To defend against other styles without knowing anything about them, you would need to be more than "proficient." That is my take. You may consider proficient to be much better. But I think the early UFC's prove what I just said. 

I have a JKD background and I'm training with a JKD guy that is throwing all kinds of stuff at me and our arts are similar. So I'm sure that you could undertand why I beleive what I am saying.

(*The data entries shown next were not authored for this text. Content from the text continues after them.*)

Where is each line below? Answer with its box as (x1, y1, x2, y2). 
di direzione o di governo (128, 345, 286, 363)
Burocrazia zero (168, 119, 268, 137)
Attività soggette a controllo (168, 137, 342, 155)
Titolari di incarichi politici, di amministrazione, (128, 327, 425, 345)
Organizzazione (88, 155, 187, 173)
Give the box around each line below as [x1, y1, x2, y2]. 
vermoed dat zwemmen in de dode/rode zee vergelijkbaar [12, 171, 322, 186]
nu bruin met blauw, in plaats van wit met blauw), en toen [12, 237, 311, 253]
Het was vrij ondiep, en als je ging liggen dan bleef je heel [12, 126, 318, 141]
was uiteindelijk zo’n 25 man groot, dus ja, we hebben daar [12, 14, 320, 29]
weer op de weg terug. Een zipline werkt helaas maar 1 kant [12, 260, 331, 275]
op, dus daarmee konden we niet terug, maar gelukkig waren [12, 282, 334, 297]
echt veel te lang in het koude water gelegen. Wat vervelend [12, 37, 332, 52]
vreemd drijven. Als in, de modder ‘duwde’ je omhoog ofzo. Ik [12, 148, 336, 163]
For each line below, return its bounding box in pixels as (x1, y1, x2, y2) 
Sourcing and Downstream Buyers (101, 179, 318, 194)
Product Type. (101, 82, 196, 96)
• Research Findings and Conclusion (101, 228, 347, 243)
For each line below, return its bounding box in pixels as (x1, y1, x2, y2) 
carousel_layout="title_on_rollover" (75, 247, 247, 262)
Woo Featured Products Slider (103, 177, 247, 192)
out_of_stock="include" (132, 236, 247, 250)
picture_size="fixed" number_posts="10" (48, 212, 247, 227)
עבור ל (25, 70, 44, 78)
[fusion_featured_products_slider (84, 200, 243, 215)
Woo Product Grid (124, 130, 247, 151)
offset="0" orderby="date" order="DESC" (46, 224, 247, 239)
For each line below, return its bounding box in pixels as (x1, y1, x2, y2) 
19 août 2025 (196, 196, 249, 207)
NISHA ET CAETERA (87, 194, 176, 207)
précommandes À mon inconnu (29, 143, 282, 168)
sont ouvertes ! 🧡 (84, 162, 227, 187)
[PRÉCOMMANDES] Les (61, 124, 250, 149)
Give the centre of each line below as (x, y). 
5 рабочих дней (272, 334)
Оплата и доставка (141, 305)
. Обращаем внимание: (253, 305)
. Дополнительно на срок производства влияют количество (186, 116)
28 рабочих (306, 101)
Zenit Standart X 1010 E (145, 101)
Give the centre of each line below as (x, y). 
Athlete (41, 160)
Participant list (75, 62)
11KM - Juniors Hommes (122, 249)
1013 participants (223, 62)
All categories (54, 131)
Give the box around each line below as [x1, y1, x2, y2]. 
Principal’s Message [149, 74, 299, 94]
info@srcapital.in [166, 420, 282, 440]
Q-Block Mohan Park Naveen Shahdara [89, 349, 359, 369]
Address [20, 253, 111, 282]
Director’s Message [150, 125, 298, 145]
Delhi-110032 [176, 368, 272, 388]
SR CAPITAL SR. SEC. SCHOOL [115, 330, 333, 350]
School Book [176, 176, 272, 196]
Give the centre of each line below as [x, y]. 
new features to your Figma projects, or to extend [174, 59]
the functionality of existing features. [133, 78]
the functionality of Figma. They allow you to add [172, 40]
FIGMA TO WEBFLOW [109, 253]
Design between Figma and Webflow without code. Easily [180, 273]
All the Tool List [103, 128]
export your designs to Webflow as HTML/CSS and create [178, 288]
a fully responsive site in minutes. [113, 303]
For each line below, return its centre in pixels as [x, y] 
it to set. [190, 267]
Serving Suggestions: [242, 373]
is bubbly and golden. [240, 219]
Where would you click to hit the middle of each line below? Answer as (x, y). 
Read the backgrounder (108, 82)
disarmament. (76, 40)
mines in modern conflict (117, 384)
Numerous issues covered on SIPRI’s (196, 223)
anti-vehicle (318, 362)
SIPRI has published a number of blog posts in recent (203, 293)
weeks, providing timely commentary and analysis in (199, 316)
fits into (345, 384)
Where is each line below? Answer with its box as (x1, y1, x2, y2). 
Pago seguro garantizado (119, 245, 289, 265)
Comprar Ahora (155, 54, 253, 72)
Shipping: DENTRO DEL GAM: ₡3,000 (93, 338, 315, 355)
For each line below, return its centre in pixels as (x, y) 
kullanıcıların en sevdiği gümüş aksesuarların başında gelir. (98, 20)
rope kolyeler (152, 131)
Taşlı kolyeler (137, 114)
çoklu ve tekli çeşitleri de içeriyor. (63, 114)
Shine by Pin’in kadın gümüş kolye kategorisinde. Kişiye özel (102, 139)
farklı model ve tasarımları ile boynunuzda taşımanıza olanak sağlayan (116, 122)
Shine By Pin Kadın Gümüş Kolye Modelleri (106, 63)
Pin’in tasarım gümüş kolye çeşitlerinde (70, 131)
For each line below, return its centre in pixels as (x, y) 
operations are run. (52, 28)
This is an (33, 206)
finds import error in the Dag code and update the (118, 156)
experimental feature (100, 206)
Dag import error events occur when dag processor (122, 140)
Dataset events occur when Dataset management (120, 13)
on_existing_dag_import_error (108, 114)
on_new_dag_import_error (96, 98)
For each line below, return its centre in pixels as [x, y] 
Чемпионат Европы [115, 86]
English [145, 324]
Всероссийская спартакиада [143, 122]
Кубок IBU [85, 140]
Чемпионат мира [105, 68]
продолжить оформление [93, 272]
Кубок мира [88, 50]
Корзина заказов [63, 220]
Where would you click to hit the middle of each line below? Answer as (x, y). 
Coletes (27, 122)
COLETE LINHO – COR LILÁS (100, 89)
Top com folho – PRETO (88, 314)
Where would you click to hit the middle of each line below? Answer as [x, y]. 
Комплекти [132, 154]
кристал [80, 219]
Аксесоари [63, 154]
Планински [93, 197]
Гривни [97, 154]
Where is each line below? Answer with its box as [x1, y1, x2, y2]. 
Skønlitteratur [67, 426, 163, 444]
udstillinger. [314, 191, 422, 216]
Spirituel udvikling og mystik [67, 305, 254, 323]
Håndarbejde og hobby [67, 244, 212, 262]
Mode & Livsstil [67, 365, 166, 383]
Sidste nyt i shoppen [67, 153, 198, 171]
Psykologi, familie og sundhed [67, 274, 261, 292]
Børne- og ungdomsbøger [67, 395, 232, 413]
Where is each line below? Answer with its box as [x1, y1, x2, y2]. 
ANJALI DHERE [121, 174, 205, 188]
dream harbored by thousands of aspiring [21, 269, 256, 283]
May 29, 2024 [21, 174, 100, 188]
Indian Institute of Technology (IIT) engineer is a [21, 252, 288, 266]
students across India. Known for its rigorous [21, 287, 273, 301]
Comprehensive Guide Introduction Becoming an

Although I do think that I see attacks coming at me pretty good, I beleive that the way that I see things is due to practicing in several systems over the years.


----------



## JDenz (May 11, 2003)

If you are talking about takedowns without worrying about getting punched or kicked you definitly wa to practice soem wrestling.


----------



## Josh (Jun 29, 2003)

Man, do something that is Judo, like start by doing the normal grappling tugging at the gi thing, but then, you just set your weight. Cause if he's Judo, let him do all the work, cause he's gonna try to hip toss you most likely after that. Then, when his back is against you, put on your favorite CHOKE HOLD!!! I wold knock the back of his knee out, sending them to the mat, and then of course though, at the same time, bring him down with  that choke. But just know that any thing will happen. And well, don't use all your strength either. Relax and since it's competition, have a good time. Don't worry about certain techniques. Unless you have to worry about what's legal or not to use. But hey, good stuff.


----------



## twinkletoes (Jun 30, 2003)

I have 2 strategies that work pretty well against the judoka-

#1  Standing submissions (guillotine, collar chokes, bent armlocks, etc.)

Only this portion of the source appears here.